Department of Communications Engineering, University of the Basque Country (UPV/EHU), 48013 Bilbao, Spain.
Centro Nacional de Investigaciones Cardiovasculares Carlos III (CNIC), 28049 Madrid, Spain.
J Proteome Res. 2020 Mar 6;19(3):1285-1297. doi: 10.1021/acs.jproteome.9b00819. Epub 2020 Feb 25.

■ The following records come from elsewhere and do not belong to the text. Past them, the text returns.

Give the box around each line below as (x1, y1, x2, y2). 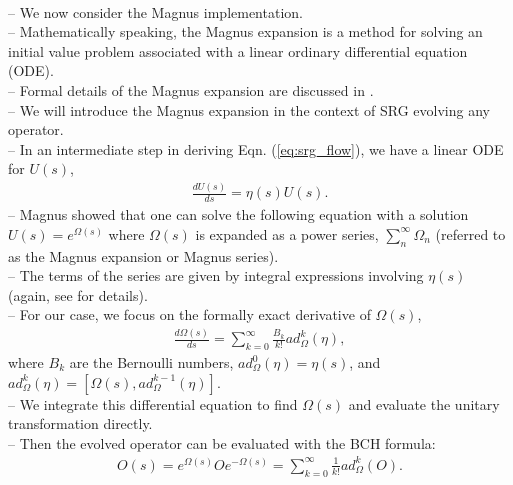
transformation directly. (8, 413, 153, 434)
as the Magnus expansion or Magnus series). (8, 245, 279, 266)
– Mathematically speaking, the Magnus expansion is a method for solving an (8, 21, 483, 42)
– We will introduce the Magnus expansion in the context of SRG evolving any (8, 99, 490, 120)
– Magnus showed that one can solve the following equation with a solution (8, 204, 469, 225)
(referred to (435, 223, 506, 244)
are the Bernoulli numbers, (69, 352, 234, 373)
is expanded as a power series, (195, 223, 379, 244)
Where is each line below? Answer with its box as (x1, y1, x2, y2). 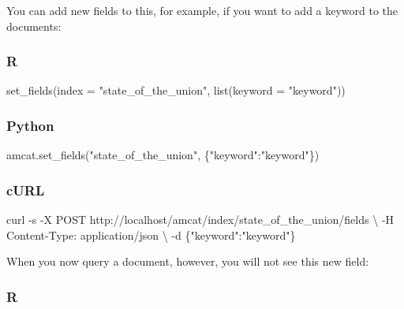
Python (6, 115, 54, 135)
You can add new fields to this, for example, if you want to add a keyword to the (6, 2, 398, 18)
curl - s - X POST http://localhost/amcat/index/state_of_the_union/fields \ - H (6, 211, 395, 228)
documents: (6, 17, 62, 34)
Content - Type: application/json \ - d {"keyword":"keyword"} (6, 226, 296, 243)
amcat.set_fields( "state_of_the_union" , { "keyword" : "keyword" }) (6, 147, 320, 163)
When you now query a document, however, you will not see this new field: (6, 253, 369, 270)
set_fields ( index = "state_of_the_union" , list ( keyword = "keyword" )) (6, 82, 346, 99)
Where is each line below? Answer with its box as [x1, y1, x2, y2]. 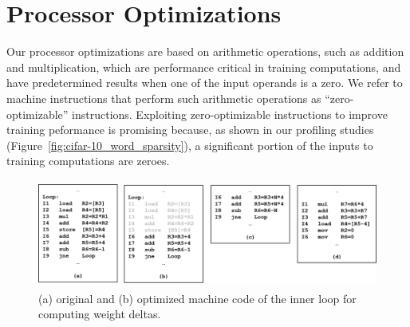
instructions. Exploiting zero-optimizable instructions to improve [72, 105, 388, 122]
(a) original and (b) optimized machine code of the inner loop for [38, 290, 357, 306]
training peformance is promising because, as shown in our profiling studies [6, 121, 374, 138]
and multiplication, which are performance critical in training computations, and [6, 58, 401, 75]
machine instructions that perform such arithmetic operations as [6, 89, 321, 106]
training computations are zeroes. [6, 152, 170, 169]
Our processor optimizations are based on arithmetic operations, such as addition [6, 43, 404, 60]
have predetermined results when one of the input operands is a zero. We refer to [6, 74, 403, 91]

Shotgun proteomics is the method of choice for high-throughput protein identification; however, robust statistical methods are essential to automatize this task while minimizing the number of false identifications. The standard method for estimating the false discovery rate (FDR) of individual identifications and keeping it below a threshold (typically 1%) is the target-decoy approach. However, numerous works have shown that FDR at the protein level may become much larger than FDR at the peptide level. The development of an appropriate scoring model to identify proteins from their peptides using high-throughput shotgun proteomics is highly needed. In this study, we present a novel protein-level scoring algorithm that uses the scores of the identified peptides and maintains all of the properties expected for a true protein probability. We also present a refinement of the method to calculate FDR at the protein level. These algorithms can be used together as a robust identification workflow suitable for large-scale proteomics, and we show that the identification performance of this workflow is superior to that of other widely used methods in several samples and using different search engines. Our protein probability model offers the scientific community an algorithm that is easy to integrate into protein identification workflows for the automated analysis of shotgun proteomics data.
shotgun 蛋白质组学是高通量蛋白质鉴定的首选方法;然而,为了在最小化假阳性鉴定数量的同时实现自动化,稳健的统计方法至关重要。估计单个鉴定的假发现率 (FDR) 并将其保持在阈值以下(通常为 1%)的标准方法是靶标-诱饵方法。然而,许多研究表明,蛋白质水平的 FDR 可能比肽水平的 FDR 大得多。需要开发一种合适的评分模型,以便使用高通量 shotgun 蛋白质组学从其肽中识别蛋白质。在这项研究中,我们提出了一种新的蛋白质水平评分算法,该算法使用鉴定肽的分数,并保持所有真正蛋白质概率的预期特性。我们还提出了一种改进的方法来计算蛋白质水平的 FDR。这些算法可以一起用作适合大规模蛋白质组学的稳健鉴定工作流程,我们表明该工作流程的鉴定性能在几个样本和使用不同的搜索引擎时优于其他广泛使用的方法。我们的蛋白质概率模型为科学界提供了一种算法,该算法易于集成到蛋白质鉴定工作流程中,用于 shotgun 蛋白质组学数据的自动分析。